I get a speed-up of about 4.8x over the straight scipy code when I've removed the p-value stuff - 8.8x if I leave the p-value stuff in there (I used 10 columns with hundreds of rows). I also checked that it does give the same results. This isn't a really huge improvement, but it might help.
最后,你被卡住,你是计算问题(50000)*(50001)/ 2 = 1250025000皮尔森系数(如果我正确计算)。太多了。顺便说一句,真的没有必要计算每行的Pearson相关系数与本身(这将等于1),但只把你从计算50000皮尔森系数。有了上面code,我预计,这将需要大约4 1/4小时做你的计算,如果你有10列,基于我对小数据集的结果数据。

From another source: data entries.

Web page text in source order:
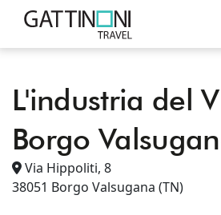
PROVINCIA AUTONOMA DI
L'INDUSTRIA DEL VIAGGIO FIL. BORGO
L'industria del
Borgo
Via Hippoliti, 8
38051 Borgo Valsugana (TN)
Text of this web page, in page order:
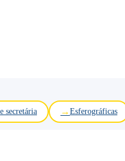
secretária Esferográficas

Ultimately, you are stuck with the problem that you are computing (50000)*(50001)/2 = 1,250,025,000 Pearson coefficients (if I'm counting correctly). That's a lot. By the way, there's really no need to compute each row's Pearson coefficient with itself (it will equal 1), but that only saves you from computing 50,000 Pearson coefficients. With the above code, I expect that it would take about 4 1/4 hours to do your computation if you have 10 columns to your data based on my results on smaller datasets.

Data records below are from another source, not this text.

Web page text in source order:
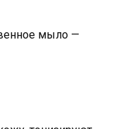
мыло —
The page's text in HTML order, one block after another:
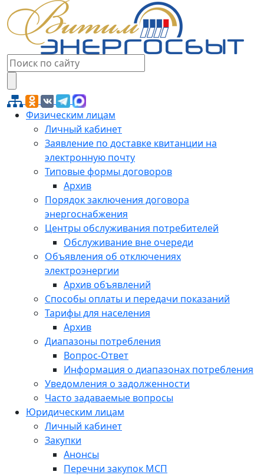
Физическим лицам
Личный кабинет
Заявление по доставке квитанции на
электронную почту
Типовые формы договоров
Архив
Порядок заключения договора
энергоснабжения
Центры обслуживания потребителей
Обслуживание вне очереди
Объявления об отключениях
электроэнергии
Архив объявлений
Способы оплаты и передачи показаний
Тарифы для населения
Архив
Диапазоны потребления
Вопрос-Ответ
Информация о диапазонах потребления
Уведомления о задолженности
Часто задаваемые вопросы
Юридическим лицам
Личный кабинет
Закупки
Анонсы
Перечни закупок МСП
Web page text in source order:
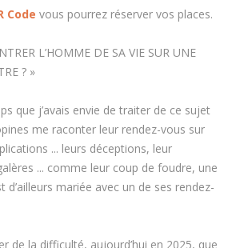
Code vous pourrez réserver vos places.
L’HOMME DE SA VIE SUR UNE
? »
que j’avais envie de traiter de ce sujet
me raconter leur rendez-vous sur
... leurs déceptions, leur
... comme leur coup de foudre, une
d’ailleurs mariée avec un de ses rendez-
de la difficulté, aujourd’hui en 2025, que
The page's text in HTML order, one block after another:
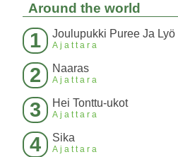
Around the world
1 Joulupukki Puree Ja Lyö
Ajattara
2 Naaras
Ajattara
3 Hei Tonttu-ukot
Ajattara
4 Sika
Ajattara
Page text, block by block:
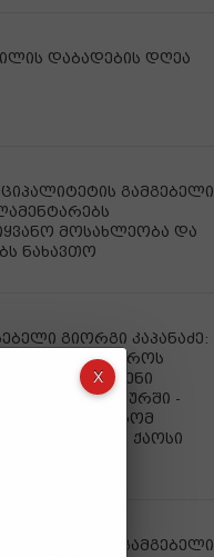
დაბადების დღეა
გამგებელი
მოსახლეობა და
ნახავთო
გიორგი კაპანაძე:
სამხედროს
რომ საფრენი
გადასცენ ყურში -
რომ
სრული ქაოსი
გამგებელი

您可以通过采取上述code到用Cython或类似的东西得到一些改善。我希望你将可能获得高达10倍的改进直SciPy的,如果你是幸运的。此外,所建议的pyInTheSky,你可以做一些多。
You can get some improvement by taking the above code into Cython or something similar. I expect that you'll maybe get up to a 10x improvement over straight Scipy if you're lucky. Also, as suggested by pyInTheSky, you can do some multiprocessing.
这篇关于找到相关矩阵的文章就介绍到这了,希望我们推荐的答案对大家有所帮助,也希望大家多多支持!